Their time up, Eddie thanked Colin and went to his car. His adrenaline was still going from the session and the-whatever-they’d-just-done with the tuning fork. A voicemail from an unidentified number was waiting for him but he wasn’t ready to listen to it. Instead he drove a few minutes to take the edge off. A few minutes turned into a half hour and when he spotted the next big parking lot, he pulled in. There was a grocery store and a restaurant with a long bar attached to it.

The neon beer signs attracted his eyes and that little weak devil inside nudged him. Just one drink wouldn’t hurt, it told him. Just one.

But there was never just one.

Never.

Even if he managed to keep it to one tonight, it would be that much easier to have two the next day, three the day after that, and…

He took a deep breath. His chest tightened as his heart raced.

He was stacking, just like Colin had explained.

Stop piling up a ton of what-ifs
.

You can only deal with the present moment.

He pulled back onto the road and drove another five minutes till he found a chain bookstore and parked.

He listened to the voicemail.

“Mr. McCloskey, this is Detective Christie with the Rariville Police Department. Please call me back as soon as you can. I’d like to enlist your help with a case I’m working.” She left her number.

Eddie had never heard of Rariville so he cross-referenced it with the area code from the phone number and realized it was roughly in the middle of Pennsylvania, maybe two hours from his apartment in Philly.

Detective Christie sounded young to be a detective. She did not have a Philly accent and he wondered if she had a Pittsburgh accent, and then wondered what a Pittsburgh accent sounded like. He had no idea.

He called her back.

“Detective, this is Eddie McCloskey returning your phone call.”

“Mr. McCloskey, do you mind if I call you Ed?”

She sounded very happy to have heard back from him, surprised even.

“Mr. McCloskey was my father. Eddie will do just fine.”

“Eddie, thank you for returning my call. I think we could use your help on a case. The county will pay for your expenses. It is urgent so I need to know if you’re available right away.”

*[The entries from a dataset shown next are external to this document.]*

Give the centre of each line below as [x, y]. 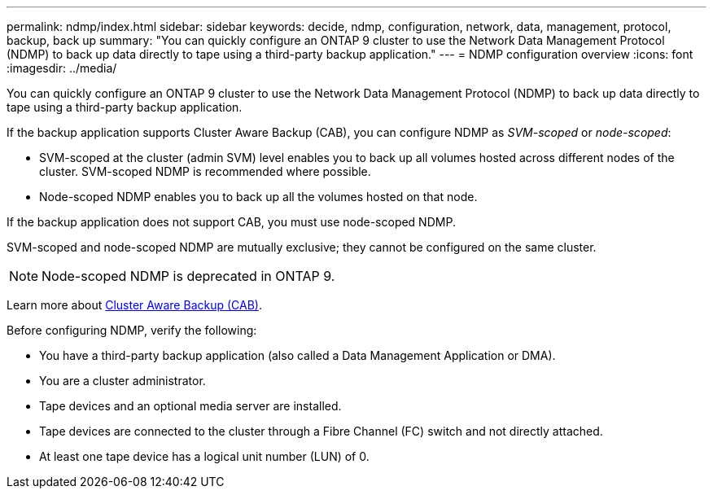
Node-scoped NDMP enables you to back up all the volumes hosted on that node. [258, 197]
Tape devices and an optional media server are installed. [190, 406]
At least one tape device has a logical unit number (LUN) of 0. [204, 456]
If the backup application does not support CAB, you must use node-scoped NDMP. [231, 222]
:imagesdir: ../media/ [62, 68]
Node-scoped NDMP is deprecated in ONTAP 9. [188, 276]
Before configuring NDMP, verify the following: [132, 330]
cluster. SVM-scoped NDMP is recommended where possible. [205, 171]
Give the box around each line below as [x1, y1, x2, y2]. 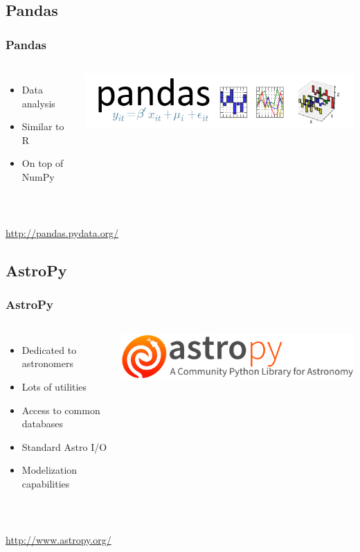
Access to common [21, 402, 100, 417]
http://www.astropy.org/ [6, 533, 111, 547]
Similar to [21, 119, 64, 134]
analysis [21, 96, 55, 110]
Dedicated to [21, 342, 77, 357]
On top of [21, 156, 64, 170]
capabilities [21, 476, 70, 490]
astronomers [21, 356, 73, 371]
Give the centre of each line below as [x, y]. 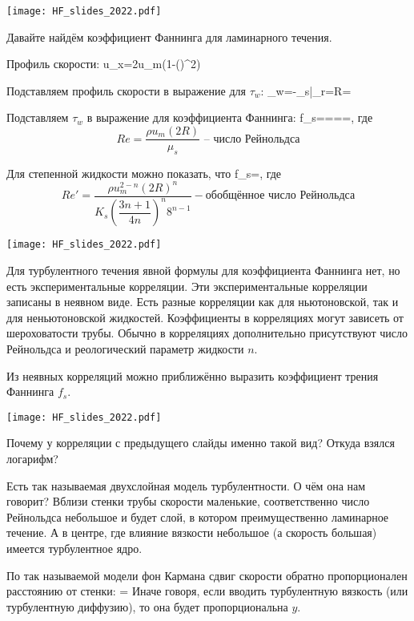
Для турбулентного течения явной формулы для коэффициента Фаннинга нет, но [203, 270]
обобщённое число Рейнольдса [280, 196]
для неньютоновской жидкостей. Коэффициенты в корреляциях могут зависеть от [205, 317]
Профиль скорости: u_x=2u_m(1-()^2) [104, 64]
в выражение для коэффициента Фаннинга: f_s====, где [230, 117]
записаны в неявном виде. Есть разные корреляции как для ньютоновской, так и [203, 302]
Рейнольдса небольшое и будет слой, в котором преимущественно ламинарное [198, 516]
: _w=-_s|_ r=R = [306, 90]
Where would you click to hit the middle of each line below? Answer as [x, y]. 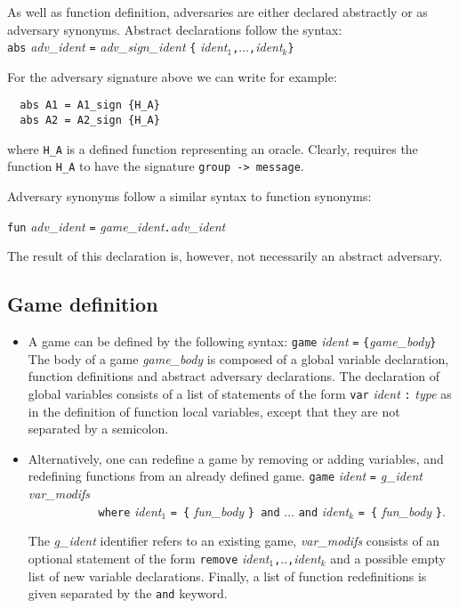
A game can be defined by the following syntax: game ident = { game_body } [232, 341]
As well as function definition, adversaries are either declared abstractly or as [217, 12]
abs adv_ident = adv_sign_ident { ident [117, 47]
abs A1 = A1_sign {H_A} [90, 105]
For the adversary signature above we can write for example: [172, 76]
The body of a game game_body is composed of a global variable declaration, [238, 358]
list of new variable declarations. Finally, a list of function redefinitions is [227, 576]
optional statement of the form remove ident [149, 558]
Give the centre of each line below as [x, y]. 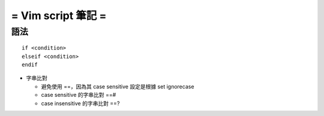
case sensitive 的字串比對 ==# [79, 95]
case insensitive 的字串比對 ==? [80, 103]
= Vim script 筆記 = [59, 16]
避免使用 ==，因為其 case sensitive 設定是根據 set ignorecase [118, 86]
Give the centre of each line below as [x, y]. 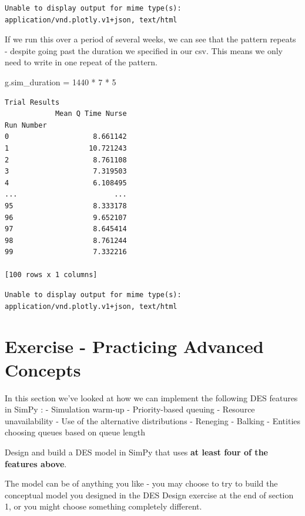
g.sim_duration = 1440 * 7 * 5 [61, 81]
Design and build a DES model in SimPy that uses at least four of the [136, 452]
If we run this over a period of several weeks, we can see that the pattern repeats [150, 39]
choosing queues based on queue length [75, 432]
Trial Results [32, 102]
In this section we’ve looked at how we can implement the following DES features [151, 397]
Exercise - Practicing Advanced [134, 346]
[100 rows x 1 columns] [51, 275]
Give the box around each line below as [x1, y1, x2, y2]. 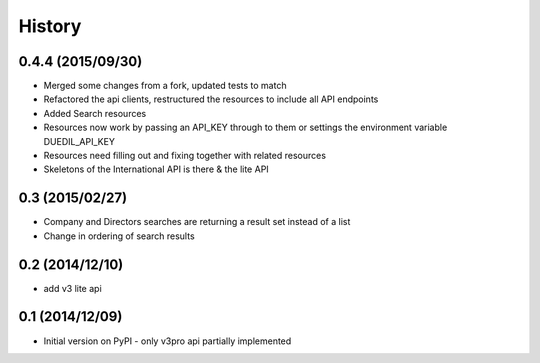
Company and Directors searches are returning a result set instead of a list [43, 216, 351, 228]
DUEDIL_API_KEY [43, 135, 115, 147]
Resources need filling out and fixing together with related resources [43, 150, 327, 162]
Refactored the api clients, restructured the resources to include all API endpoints [43, 93, 379, 105]
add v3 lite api [43, 282, 102, 294]
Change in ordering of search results [43, 230, 195, 242]
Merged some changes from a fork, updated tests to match [43, 80, 287, 92]
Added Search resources [43, 107, 147, 119]
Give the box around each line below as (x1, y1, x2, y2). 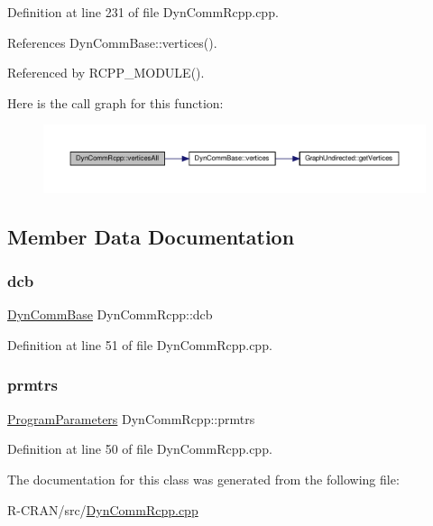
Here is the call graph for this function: (7, 93, 224, 112)
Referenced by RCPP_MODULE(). (7, 63, 205, 82)
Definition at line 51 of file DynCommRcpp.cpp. (7, 335, 272, 354)
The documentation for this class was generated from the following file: (7, 469, 400, 488)
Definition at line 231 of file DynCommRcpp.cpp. (7, 3, 279, 21)
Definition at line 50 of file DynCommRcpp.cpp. (7, 439, 272, 458)
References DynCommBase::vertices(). (7, 32, 217, 51)
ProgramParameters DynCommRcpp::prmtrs (7, 409, 255, 428)

Eddie was going dark at a house this weekend. It sounded like a run-of-the-mill residual haunting and would only require one night of work. It was times like these he considered hiring someone or at least using somebody per diem to help him with the overflow.

“I’ve got a gig coming up. Could it wait till after this weekend?”

“We need someone right away. Can you rearrange your other job? This is very important.”

He heard the urgency in her voice. She sounded nice. He wanted to help her. Maybe he could do her job quickly and be home in time for the other one. And it would keep him busy. Busy was good.

“Detective, what is this about?” he said.

“Our counsel advises that we need you to sign a non-disclosure agreement for this job.”

Eddie laughed. “If you can’t tell me what the job is, how can I make a decision?”

“That’s what the lawyer told me to do. But I don’t like lawyers very much. I need somebody good. I heard you were good. So I’ll tell you if you promise to keep it a secret.”

“Cross my heart.”

“Can ghosts kill people?”

***

Eddie packed a bag of clean-enough clothes and grabbed his gear. He checked the time. A little after 9:00PM, so he figured it was safe to call Stan, his best friend and the guy he always turned to for advice and quick and dirty research.

Stan and his wife Moira had a very young daughter named Maddy. Eddie knew she went to bed a little after dinner so he figured it was a good time to catch Stan. His friend wouldn’t be distracted.

Stan answered on the second ring.

Of course Maddy was screaming in the background.

“Every time I call that kid is in tears,” Eddie said. “What the hell are you guys doing to her?”

“Fuck off, I’ll call you back,” Stan said.

“LANGUAGE!” Moira shouted in the background.

Eddie sat down in his recliner and waited. Stan usually called back in a few minutes and he didn’t want to take it from the road because he had to follow directions to get to Rariville.

He tried watching TV and tried reading but his mind was racing with possibilities. What Detective Christie had shared with him was intriguing. There was always a good chance there was nothing paranormal going on, but he lived for those rare instances where he experienced something truly supernatural. Something that no one else had ever experienced before. The one hit made up for the thousand misses.

Finally his phone rang.

“Stan.”

“You call at the worst fu…
frigging
times.”

“Language!” Eddie said mockingly.

“Fu…frig you.”

“Is Maddy still up? Why are you talking in curse code?”

“No, she’s not still up. I’m trying to make a new habit by substituting frig for…you know. Everything we do is habit.”

“So the kid is going to start saying frig? Isn’t that just as bad?”

“Quit frigging busting my balls. I already get this from Moira and now I’m getting it from you?”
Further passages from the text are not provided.